**TASK STATEMENT:** Look through the entries below and copy exactly the part that begins with the line containing "perform another round" and ends with the line containing "y1, x2, y2)". Do not copy the pictures.

[Opening SOURCE MATERIAL section]

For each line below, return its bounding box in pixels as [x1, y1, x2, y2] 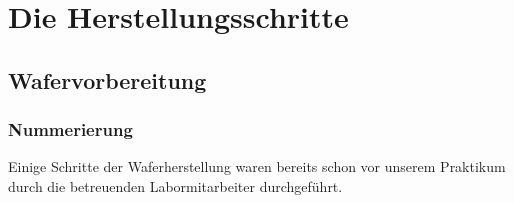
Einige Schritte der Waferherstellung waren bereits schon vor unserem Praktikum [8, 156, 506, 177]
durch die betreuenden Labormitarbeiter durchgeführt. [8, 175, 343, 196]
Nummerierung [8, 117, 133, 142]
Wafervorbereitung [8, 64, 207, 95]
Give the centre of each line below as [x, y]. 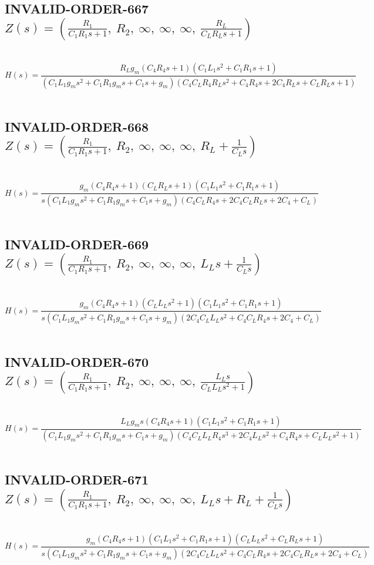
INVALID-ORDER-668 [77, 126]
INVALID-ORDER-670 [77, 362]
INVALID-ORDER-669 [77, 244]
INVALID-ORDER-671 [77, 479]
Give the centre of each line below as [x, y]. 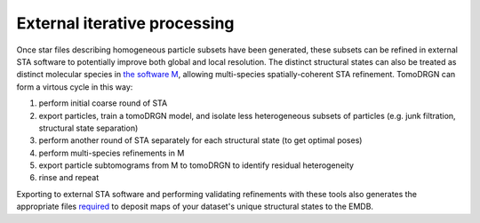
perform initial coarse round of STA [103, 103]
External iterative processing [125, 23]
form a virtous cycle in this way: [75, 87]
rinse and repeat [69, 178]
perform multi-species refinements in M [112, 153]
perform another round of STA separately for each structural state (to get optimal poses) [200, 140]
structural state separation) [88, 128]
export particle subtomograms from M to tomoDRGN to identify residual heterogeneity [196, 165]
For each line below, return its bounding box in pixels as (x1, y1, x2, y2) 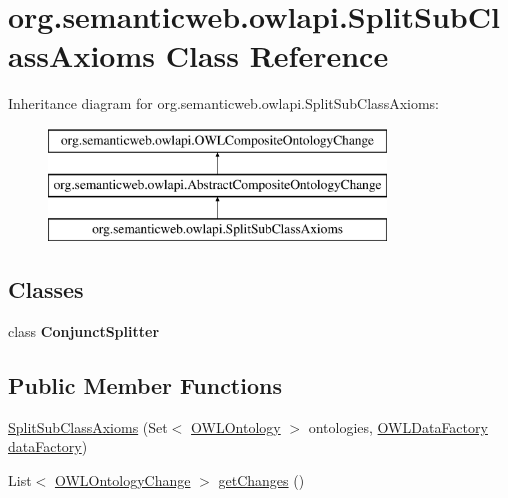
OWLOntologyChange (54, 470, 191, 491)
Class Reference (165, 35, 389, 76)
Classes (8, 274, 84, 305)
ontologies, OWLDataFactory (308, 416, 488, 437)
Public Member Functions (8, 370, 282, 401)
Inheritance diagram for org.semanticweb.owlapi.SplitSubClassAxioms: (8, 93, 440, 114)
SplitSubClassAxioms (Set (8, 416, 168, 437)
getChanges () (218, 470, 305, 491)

[Closing SOURCE MATERIAL section]

**RESPONSE BELOW:**
perform another round of STA separately for each structural state (to get optimal poses) [200, 140]
structural state separation) [88, 128]
export particle subtomograms from M to tomoDRGN to identify residual heterogeneity [196, 165]
For each line below, return its bounding box in pixels as (x1, y1, x2, y2) 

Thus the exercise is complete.